Numpy is the numerical library for python, it encompasses many kind of solutions for dealing with multi-dimensional arrays and many high-level mathematical functions that operate on them. It is implemented in C and provides faster methods than the ones contained in the standard python libraries.
The main actor of Numpy is the numpy array, which we can mentally map to standard python lists, for they have similarities:
Access by position: you can access a nparray by position (0-based) just like regular lists.
Slicing: nparrays are sliced like regular lists.
For loops: iterates over each element of the nparray.
arr=np.array([1,4,9]) arr > 1 arr[1:] > array([4, 9]) for element in arr: print(element) > 1 > 4 > 9
Yet the important features lie in their differences:
Same type: Numpy arrays may not contain data of different type. A list can be defined as
l=[1,'cat',3/4] but a numpy array cannot (like in C, for memory optimization).
methods: You can compute basic statistical operations with a simple command, like means, standard deviations, and other gimmicks (See the docs for a full list)
multi-dimensionality: Of course a List of Lists can be thought as a multi-dimensional list, but arrays (the exact type is ndarray, N-dimensional array) are built to be multi-dimensional. They have attributes and methods that are specifically designed with this in mind (See shape manipulation in the official documentation).
arr=np.array([[1, 4, 9],[3,7,10]]) arr > array([1, 4, 9], [3, 7, 10]]) np.array([1, 4, 'chocobo']) > array(['1','4','chocobo']) np.array([1, 4, 'chocobo']).dtype > dtype(' 4.6666666667 arr.std() > 3.299... arr.reshape(6,1) > array([[ 1], > [ 4], > [ 9], > [ 3], > [ 7], > ])
You may have noticed by now that the creation of a ndarray passes through a list. This is not necessary needed (you need an object that exposes its buffer interface, but this is beyond our scope), but it is probably the most common way you are going to use.
Next, two more important differences will be described, Vectorized Operations and Boolean Indexing.
One of the most important differences. Operation between arrays are carried out with a different logic than that of standard lists. For example, the operator ‘+’ on lists concatenates two lists, while if applied to two ndarrays they get summed in an element-wise fashion.

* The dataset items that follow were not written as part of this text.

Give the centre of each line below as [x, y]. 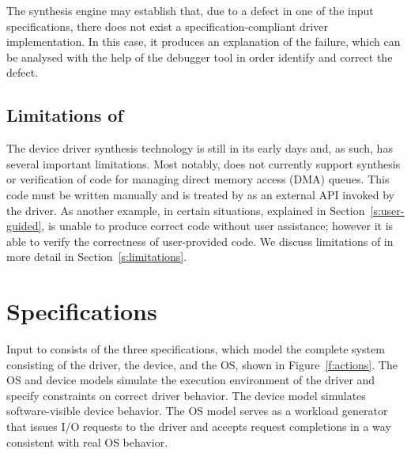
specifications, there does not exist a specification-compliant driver [167, 26]
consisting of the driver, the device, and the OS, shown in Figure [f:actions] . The [202, 364]
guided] [24, 226]
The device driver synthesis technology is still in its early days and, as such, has [200, 148]
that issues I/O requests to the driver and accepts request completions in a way [199, 427]
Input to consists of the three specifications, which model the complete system [196, 349]
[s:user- [387, 210]
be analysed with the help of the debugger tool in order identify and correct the [200, 57]
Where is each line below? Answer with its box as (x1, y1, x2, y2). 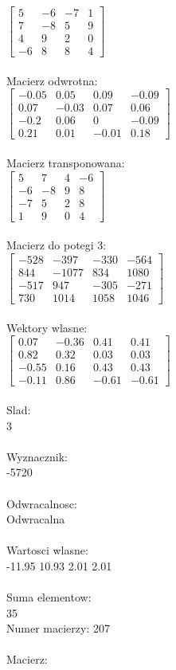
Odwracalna (6, 511, 65, 527)
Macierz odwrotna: (6, 72, 98, 88)
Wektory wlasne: (6, 319, 88, 335)
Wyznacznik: (6, 448, 68, 464)
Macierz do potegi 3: (6, 237, 107, 253)
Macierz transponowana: (6, 155, 125, 171)
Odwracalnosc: (6, 495, 77, 511)
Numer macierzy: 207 (6, 620, 110, 637)
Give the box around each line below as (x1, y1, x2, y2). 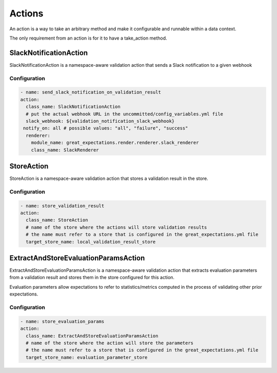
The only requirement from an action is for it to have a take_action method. (9, 35, 167, 41)
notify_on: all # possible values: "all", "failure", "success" (23, 125, 188, 131)
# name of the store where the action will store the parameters (26, 340, 194, 346)
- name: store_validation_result (20, 203, 105, 209)
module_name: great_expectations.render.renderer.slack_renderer (31, 140, 199, 146)
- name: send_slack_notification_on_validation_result (20, 89, 161, 95)
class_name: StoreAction (26, 217, 88, 223)
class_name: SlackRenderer (31, 147, 100, 153)
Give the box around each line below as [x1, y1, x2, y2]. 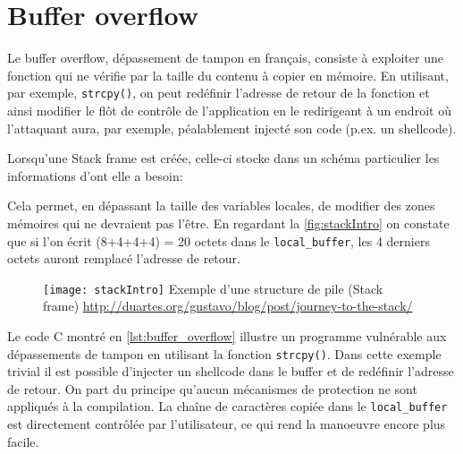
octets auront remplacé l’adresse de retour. [7, 249, 240, 268]
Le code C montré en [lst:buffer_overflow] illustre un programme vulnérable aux [7, 327, 447, 346]
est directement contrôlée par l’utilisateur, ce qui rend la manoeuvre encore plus [7, 415, 446, 433]
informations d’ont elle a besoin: [7, 166, 183, 184]
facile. [7, 432, 39, 450]
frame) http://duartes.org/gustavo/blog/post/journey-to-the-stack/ [43, 296, 413, 315]
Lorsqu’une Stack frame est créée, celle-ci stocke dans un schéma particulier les [7, 149, 440, 167]
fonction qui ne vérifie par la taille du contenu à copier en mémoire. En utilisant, [7, 65, 449, 84]
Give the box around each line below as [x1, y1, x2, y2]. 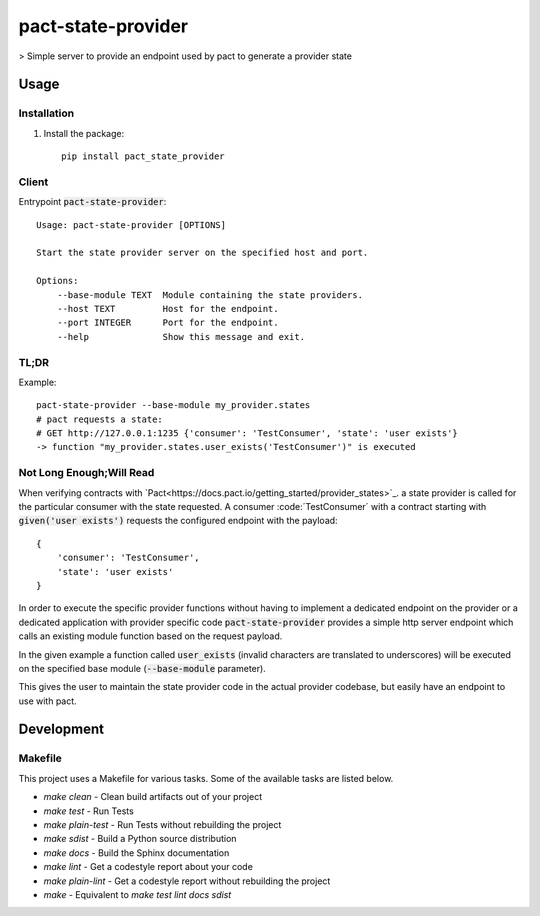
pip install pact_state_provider [61, 151, 225, 162]
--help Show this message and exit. [56, 331, 305, 342]
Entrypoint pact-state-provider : [18, 196, 167, 208]
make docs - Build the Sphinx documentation [43, 846, 230, 859]
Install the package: [43, 127, 125, 139]
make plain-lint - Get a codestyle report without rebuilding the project [43, 875, 331, 887]
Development [18, 721, 105, 738]
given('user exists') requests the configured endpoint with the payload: [18, 515, 339, 527]
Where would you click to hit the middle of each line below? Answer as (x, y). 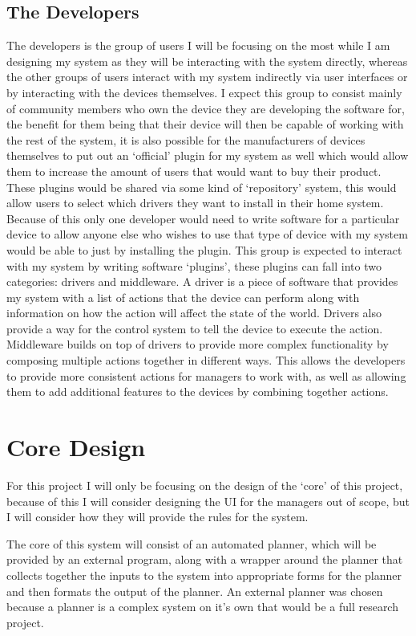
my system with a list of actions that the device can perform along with (183, 297)
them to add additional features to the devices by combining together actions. (198, 391)
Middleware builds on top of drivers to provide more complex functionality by (198, 344)
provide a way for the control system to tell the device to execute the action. (195, 328)
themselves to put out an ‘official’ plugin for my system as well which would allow (208, 155)
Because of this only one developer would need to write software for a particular (203, 218)
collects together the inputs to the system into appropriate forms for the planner (204, 575)
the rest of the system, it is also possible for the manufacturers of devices (186, 139)
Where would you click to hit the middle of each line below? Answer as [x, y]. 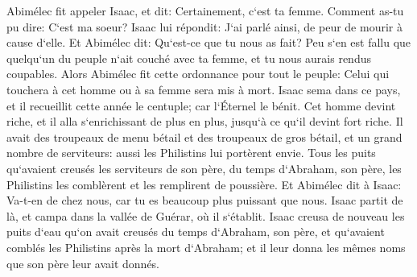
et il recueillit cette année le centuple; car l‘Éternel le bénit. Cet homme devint [201, 105]
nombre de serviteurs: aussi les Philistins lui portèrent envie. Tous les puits [191, 153]
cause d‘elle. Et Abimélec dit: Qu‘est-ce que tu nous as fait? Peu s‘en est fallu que [209, 42]
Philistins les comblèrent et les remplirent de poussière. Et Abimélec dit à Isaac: [204, 184]
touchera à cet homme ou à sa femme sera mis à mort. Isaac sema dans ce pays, [204, 89]
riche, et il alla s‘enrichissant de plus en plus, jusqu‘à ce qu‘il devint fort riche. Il [205, 121]
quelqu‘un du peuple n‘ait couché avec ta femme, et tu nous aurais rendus [189, 58]
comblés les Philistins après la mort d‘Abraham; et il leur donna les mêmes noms [206, 247]
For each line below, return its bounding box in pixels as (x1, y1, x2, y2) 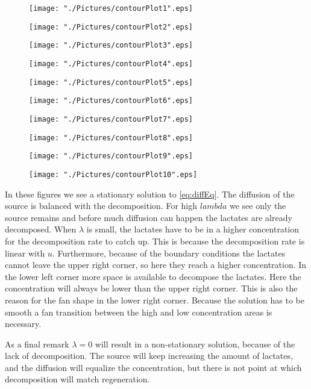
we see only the (229, 199, 286, 212)
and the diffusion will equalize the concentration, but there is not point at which (5, 361, 302, 373)
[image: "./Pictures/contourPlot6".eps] (29, 96, 193, 105)
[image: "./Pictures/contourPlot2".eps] (29, 22, 193, 31)
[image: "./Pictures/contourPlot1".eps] (29, 4, 193, 13)
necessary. (5, 317, 42, 330)
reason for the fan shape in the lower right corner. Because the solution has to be (5, 293, 305, 306)
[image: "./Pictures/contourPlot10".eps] (29, 170, 198, 179)
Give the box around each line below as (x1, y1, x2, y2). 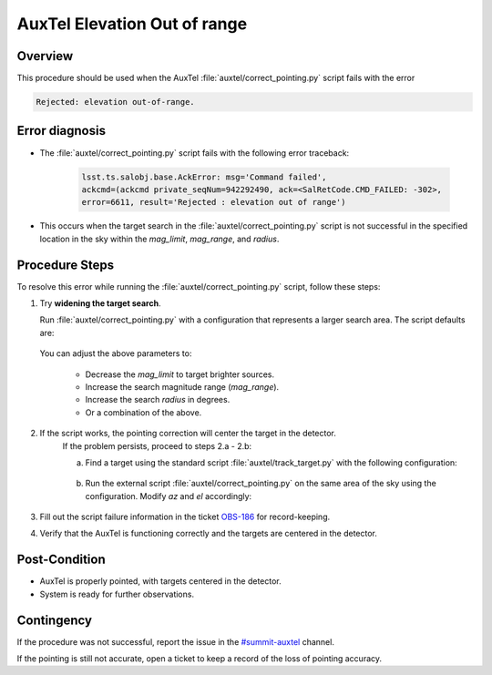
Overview (16, 48, 74, 64)
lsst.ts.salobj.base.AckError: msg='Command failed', (81, 171, 327, 182)
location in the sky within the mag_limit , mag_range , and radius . (39, 233, 280, 244)
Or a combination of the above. (85, 406, 202, 418)
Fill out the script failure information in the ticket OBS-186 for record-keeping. (39, 511, 331, 523)
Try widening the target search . (39, 297, 161, 309)
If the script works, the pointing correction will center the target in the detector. (39, 428, 336, 439)
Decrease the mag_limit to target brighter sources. (85, 369, 275, 380)
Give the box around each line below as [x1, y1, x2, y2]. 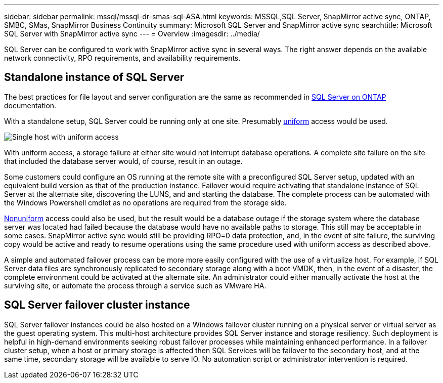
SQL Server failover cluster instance [4, 299, 190, 312]
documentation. [4, 101, 57, 110]
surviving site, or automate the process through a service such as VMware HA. [4, 281, 267, 290]
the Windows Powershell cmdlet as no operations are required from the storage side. [4, 198, 287, 207]
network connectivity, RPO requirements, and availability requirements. [4, 54, 241, 62]
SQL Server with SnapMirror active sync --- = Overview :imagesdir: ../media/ [4, 29, 260, 38]
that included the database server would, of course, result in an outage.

l=[1, 4, 9] arr=np.array(l) l+l > [1, 4, 9, 1, 4, 9] arr+arr > array([2, 8, 18]) ##the same operation without ndarrays would have requested e.g. a list comprehension and a zip
[x+y for x,y in zip(l,l)] > [2, 8, 18]
Question: What I get if I try to sum two ndarrays with different shapes?
e.g. A1=np.array([0,0,0]), A2=np.array([1,1]) -> A1+A2=?
The operator ‘*’ will do the element-wise multiplication. If a matrix product is desired instead, the method dot should be used:
arr=np.array([[1, 4, 9], [2, 7, 10]]) arr * arr > array([[ 1, 16, 81], [ 4, 49, 100]]) np.dot(arr,arr.T) > array([[ 98, 120], [120, 153]])
Dot corresponds to the dot product for two 1D arrays and matrix multiplication for 2D arrays.
Question 1: Why is the second argument of np.dot in the example arr.T?
Question 2: What happens if instead you write np.dot(arr.T, arr)? Why?
Numpy arrays can be sliced with vectors of booleans (lists or other ndarrays) with the same dimensions.
A boolean vector is usually created starting from the ndarray itself by applying a condition.
arr=np.array([1, 4, 9]) arr>3 > array([False, True, True], dtype=bool) #by requesting arr>3 I get a boolean array that states if the elements #in the same position are >3. This vector can be used to slice my #original array to get all elements that are >3. arr[arr>3] > array([4, 9])
Note that applying a boolean indexing on a multidimensional array will flatten the output to a single dimension array since the resulting shape should be not obvious in general (Try it).